ACTION ITEM:
Filter by the string "škole": return the lines of the material that contain it.

● ● ●

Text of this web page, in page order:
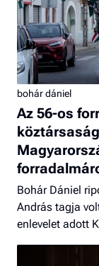
bohár dániel
Az 56-os
Bohár Dániel
András tagja
enlevelet adott
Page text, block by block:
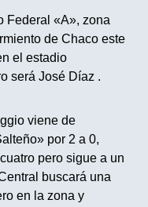
Federal «A», zona
de Chaco este
el estadio
será José Díaz .
viene de
por 2 a 0,
pero sigue a un
buscará una
en la zona y
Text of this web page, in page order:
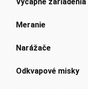
Meranie
Narážače
Odkvapové misky
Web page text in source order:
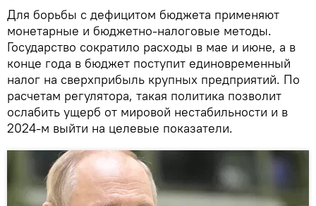
Для борьбы с дефицитом бюджета применяют
монетарные и бюджетно-налоговые методы.
Государство сократило расходы в мае и июне, а в
конце года в бюджет поступит единовременный
налог на сверхприбыль крупных предприятий. По
расчетам регулятора, такая политика позволит
ослабить ущерб от мировой нестабильности и в
2024-м выйти на целевые показатели.
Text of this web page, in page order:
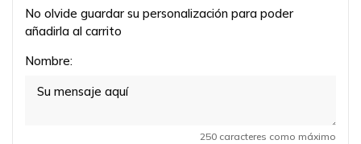
No olvide guardar su personalización para poder
añadirla al carrito
Nombre:
250 caracteres como máximo
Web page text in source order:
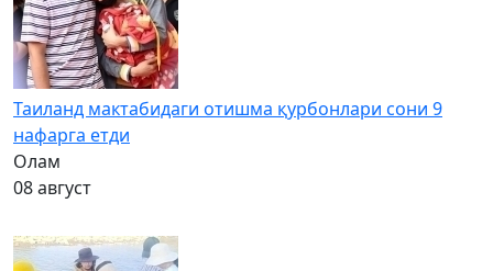
Таиланд мактабидаги отишма қурбонлари сони 9
нафарга етди
Олам
08 август
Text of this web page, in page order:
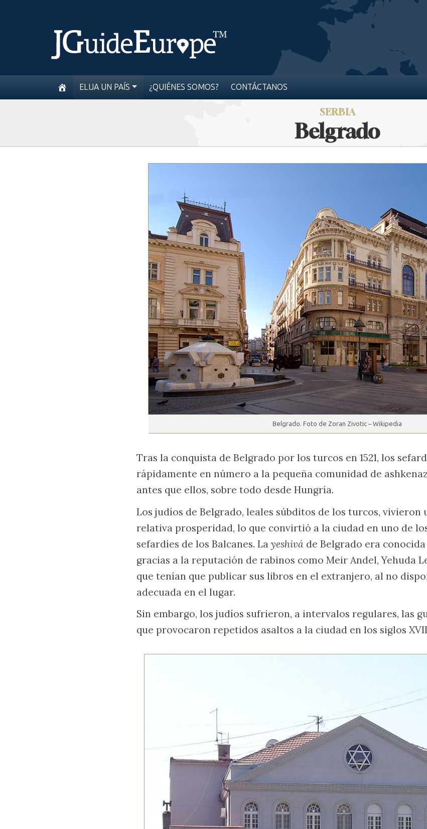
ELIJA UN PAÍS ¿QUIÉNES SOMOS? CONTÁCTANOS
SERBIA
Belgrado
Belgrado. Foto de Zoran Zivotic – Wikipedia
Tras la conquista de Belgrado por los turcos en 1521, los
rápidamente en número a la pequeña comunidad de
antes que ellos, sobre todo desde Hungría.
Los judíos de Belgrado, leales súbditos de los turcos, vivieron
relativa prosperidad, lo que convirtió a la ciudad en uno de
sefardíes de los Balcanes. La yeshivá de Belgrado era
gracias a la reputación de rabinos como Meir Andel, Yehuda
que tenían que publicar sus libros en el extranjero, al no
adecuada en el lugar.
Sin embargo, los judíos sufrieron, a intervalos regulares, las
que provocaron repetidos asaltos a la ciudad en los siglos
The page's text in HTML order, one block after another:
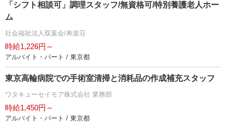
「シフト相談可」調理スタッフ/無資格可/特別養護老人ホー
ム
社会福祉法人双葉会/寿楽荘
時給1,226円～
アルバイト・パート / 東京都
東京高輪病院での手術室清掃と消耗品の作成補充スタッフ
ワタキューセイモア株式会社 業務部
時給1,450円～
アルバイト・パート / 東京都
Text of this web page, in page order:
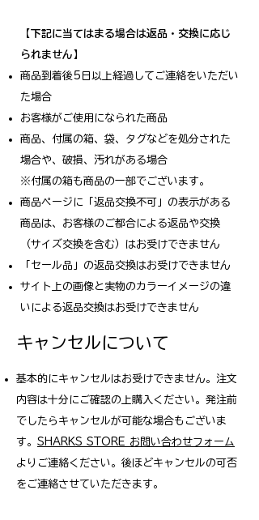
【下記に当てはまる場合は返品・交換に応じ
られません】
商品到着後5日以上経過してご連絡をいただい
た場合
お客様がご使用になられた商品
商品、付属の箱、袋、タグなどを処分された
場合や、破損、汚れがある場合
※付属の箱も商品の一部でございます。
商品ページに「返品交換不可」の表示がある
商品は、お客様のご都合による返品や交換
（サイズ交換を含む）はお受けできません
「セール品」の返品交換はお受けできません
サイト上の画像と実物のカラーイメージの違
いによる返品交換はお受けできません
キャンセルについて
基本的にキャンセルはお受けできません。注文
内容は十分にご確認の上購入ください。発注前
でしたらキャンセルが可能な場合もございま
す。​​ SHARKS STORE お問い合わせフォーム
よりご連絡ください。 後ほどキャンセルの可否
をご連絡させていただきます。
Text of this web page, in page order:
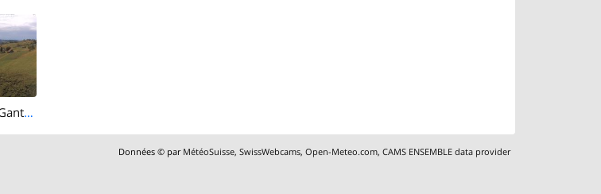
South-east: Gantrisch Nature Park
Données © par MétéoSuisse,SwissWebcams,Open-Meteo.com,CAMS ENSEMBLE data provider
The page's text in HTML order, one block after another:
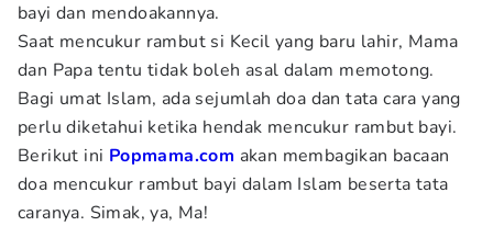
bayi dan mendoakannya.
Saat mencukur rambut si Kecil yang baru lahir, Mama
dan Papa tentu tidak boleh asal dalam memotong.
Bagi umat Islam, ada sejumlah doa dan tata cara yang
perlu diketahui ketika hendak mencukur rambut bayi.
Berikut ini Popmama.com akan membagikan bacaan
doa mencukur rambut bayi dalam Islam beserta tata
caranya. Simak, ya, Ma!
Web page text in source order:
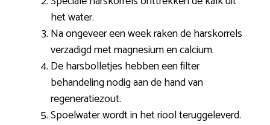
het water.
Na ongeveer een week raken de harskorrels
verzadigd met magnesium en calcium.
De harsbolletjes hebben een filter
behandeling nodig aan de hand van
regeneratiezout.
Spoelwater wordt in het riool teruggeleverd.
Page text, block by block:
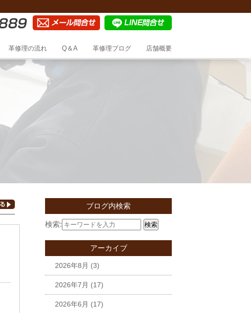
革修理の流れ Q＆A 革修理ブログ 店舗概要
ブログ内検索
検索: 検索
アーカイブ
2026年8月 (3)
2026年7月 (17)
2026年6月 (17)
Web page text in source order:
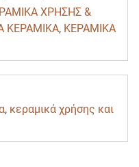
ΧΡΗΣΗΣ &
ΚΕΡΑΜΙΚΑ, ΚΕΡΑΜΙΚΑ
, κεραμικά χρήσης και
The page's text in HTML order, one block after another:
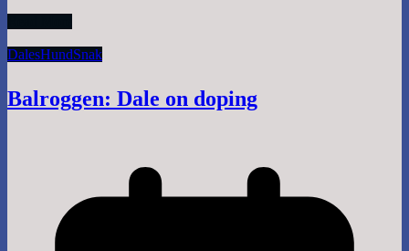
DalesHundSnak
Balroggen: Dale on doping
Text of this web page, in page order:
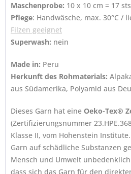
Maschenprobe: 10 x 10 cm = 17
Pflege: Handwäsche, max. 30°C /
Filzen geeignet
Superwash: nein
Made in: Peru
Herkunft des Rohmaterials:
aus Südamerika, Polyamid aus
Dieses Garn hat eine Oeko-Tex®
(Zertifizierungsnummer
Klasse II, vom Hohenstein
Garn auf schädliche Substanzen
Mensch und Umwelt
dass sich das Garn für den
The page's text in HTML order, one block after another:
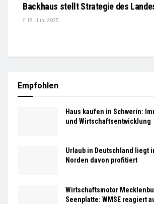
Backhaus stellt Strategie des
18. Juni 2025
Empfohlen
Haus kaufen in Schwerin:
und Wirtschaftsentwicklung
Urlaub in Deutschland liegt
Norden davon profitiert
Wirtschaftsmotor
Seenplatte: WMSE reagiert
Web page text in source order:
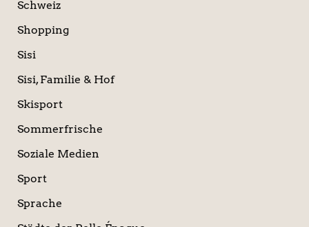
Schweiz
Shopping
Sisi
Sisi, Familie & Hof
Skisport
Sommerfrische
Soziale Medien
Sport
Sprache
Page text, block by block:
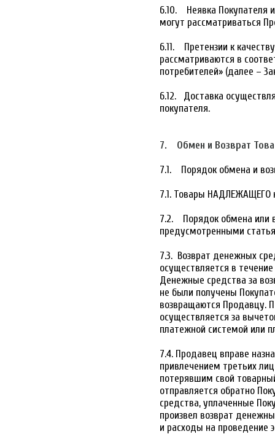
6.10. Неявка Покупателя
могут рассматриваться
6.11. Претензии к
рассматриваются в
потребителей» (далее –
6.12. Доставка
покупателя.
7. Обмен и Возврат
7.1. Порядок обмена и
7.1. Товары НАДЛЕЖАЩЕГО
7.2. Порядок обмена или
предусмотренными
7.3. Возврат денежных
осуществляется в
Денежные средства за
не были получены
возвращаются Продавцу.
осуществляется за
платежной системой или
7.4. Продавец вправе
привлечением третьих
потерявшим свой
отправляется обратно
средства, уплаченные
произвел возврат
и расходы на проведение
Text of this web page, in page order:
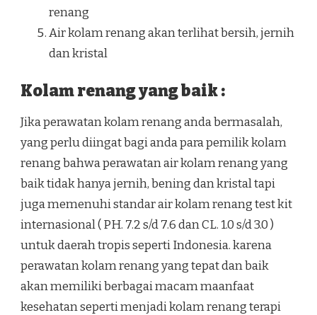
renang
Air kolam renang akan terlihat bersih, jernih
dan kristal
Kolam renang yang baik :
Jika perawatan kolam renang anda bermasalah,
yang perlu diingat bagi anda para pemilik kolam
renang bahwa perawatan air kolam renang yang
baik tidak hanya jernih, bening dan kristal tapi
juga memenuhi standar air kolam renang test kit
internasional ( PH. 7.2 s/d 7.6 dan CL. 1.0 s/d 3.0 )
untuk daerah tropis seperti Indonesia. karena
perawatan kolam renang yang tepat dan baik
akan memiliki berbagai macam maanfaat
kesehatan seperti menjadi kolam renang terapi
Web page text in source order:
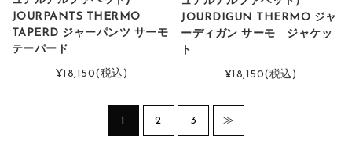
JOURPANTS THERMO
TAPERD ジャーパンツ サーモ
テーパード
¥18,150(税込)
JOURDIGUN THERMO ジャ
ーディガン サーモ ジャケッ
ト
¥18,150(税込)
1 2 3 ≫
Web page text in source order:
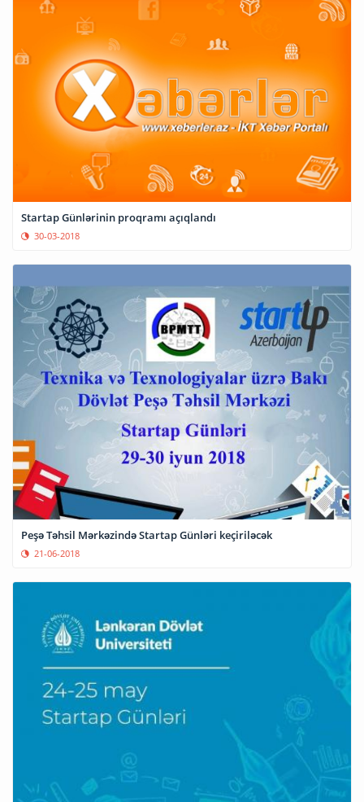
Startap Günlərinin proqramı açıqlandı
30-03-2018
Peşə Təhsil Mərkəzində Startap Günləri keçiriləcək
21-06-2018
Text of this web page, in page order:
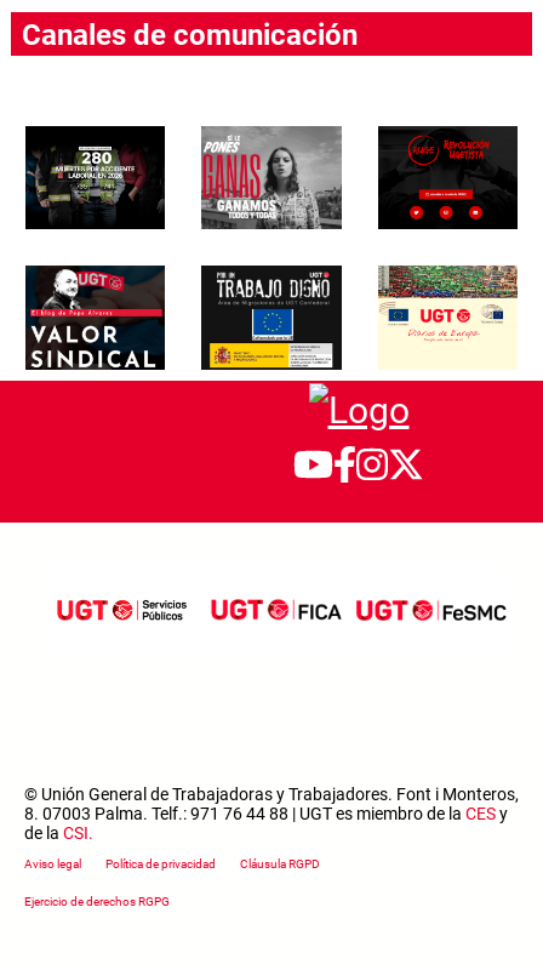
Canales de comunicación
© Unión General de Trabajadoras y Trabajadores. Font i Monteros,
8. 07003 Palma. Telf.: 971 76 44 88 | UGT es miembro de la CESy
de la CSI.
Footer menu
Aviso legal Política de privacidad Cláusula RGPD
Ejercicio de derechos RGPG
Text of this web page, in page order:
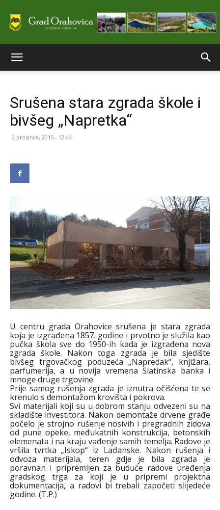
stranice
Srušena stara zgrada škole i
bivšeg „Napretka“
2 prosinca, 2015 - 12:44
U centru grada Orahovice srušena je stara zgrada
koja je izgrađena 1857. godine i prvotno je služila kao
pučka škola sve do 1950-ih kada je izgrađena nova
zgrada škole. Nakon toga zgrada je bila sjedište
bivšeg trgovačkog poduzeća „Napredak“, knjižara,
parfumerija, a u novija vremena Slatinska banka i
mnoge druge trgovine.
Prije samog rušenja zgrada je iznutra očišćena te se
krenulo s demontažom krovišta i pokrova.
Svi materijali koji su u dobrom stanju odvezeni su na
skladište investitora. Nakon demontaže drvene građe
počelo je strojno rušenje nosivih i pregradnih zidova
od pune opeke, međukatnih konstrukcija, betonskih
elemenata i na kraju vađenje samih temelja. Radove je
vršila tvrtka „Iskop“ iz Lađanske. Nakon rušenja i
odvoza materijala, teren gdje je bila zgrada je
poravnan i pripremljen za buduće radove uređenja
gradskog trga za koji je u pripremi projektna
dokumentacija, a radovi bi trebali započeti slijedeće
godine. (T.P.)
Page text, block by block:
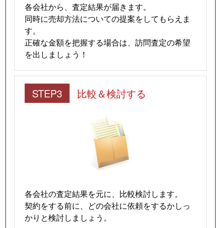
各会社から、査定結果が届きます。
同時に売却方法についての提案をしてもらえま
す。
正確な金額を把握する場合は、訪問査定の希望
を出しましょう！
STEP3 比較＆検討する
各会社の査定結果を元に、比較検討します。
契約をする前に、どの会社に依頼をするかしっ
かりと検討しましょう。
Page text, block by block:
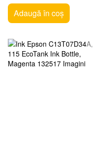
Adaugă în coș
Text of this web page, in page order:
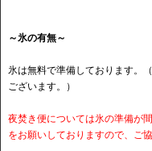
～氷の有無～
氷は無料で準備しております。
ございます。）
夜焚き便については氷の準備が
をお願いしておりますので、ご
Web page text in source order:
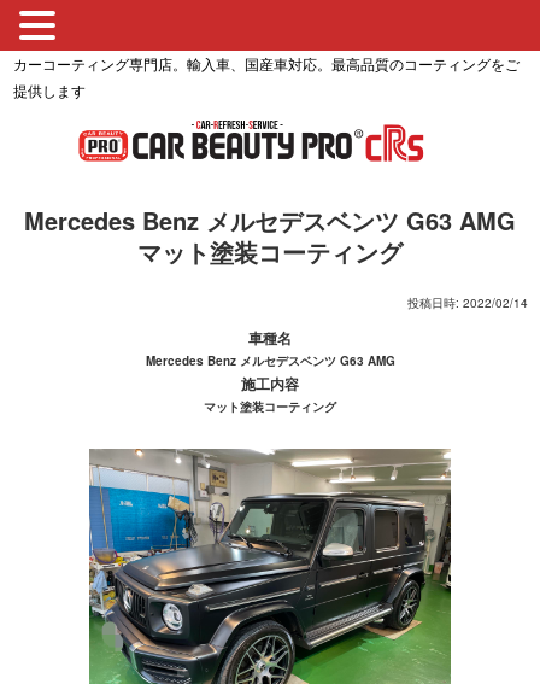
カーコーティング専門店。輸入車、国産車対応。最高品質のコーティングをご
提供します
Mercedes Benz メルセデスベンツ G63 AMG
マット塗装コーティング
投稿日時: 2022/02/14
車種名
Mercedes Benz メルセデスベンツ G63 AMG
施工内容
マット塗装コーティング
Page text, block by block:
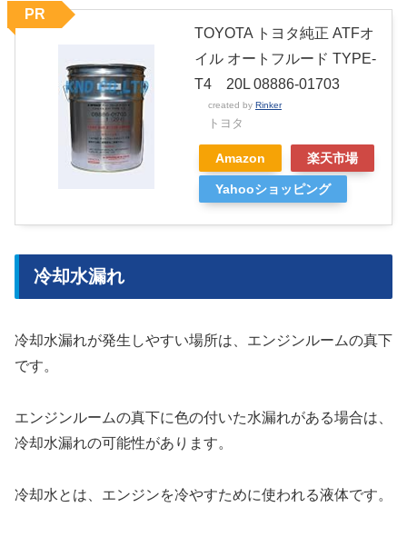
TOYOTA トヨタ純正 ATFオ
イル オートフルード TYPE-
T4 20L 08886-01703
created by Rinker
トヨタ
Amazon 楽天市場
Yahooショッピング
PR
冷却水漏れ
冷却水漏れが発生しやすい場所は、エンジンルームの真下
です。
エンジンルームの真下に色の付いた水漏れがある場合は、
冷却水漏れの可能性があります。
冷却水とは、エンジンを冷やすために使われる液体です。
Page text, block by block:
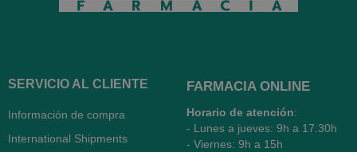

● ● ●

ANSWER BOX:
Srušena stara zgrada škole i
zgrada škole. Nakon toga zgrada je bila sjedište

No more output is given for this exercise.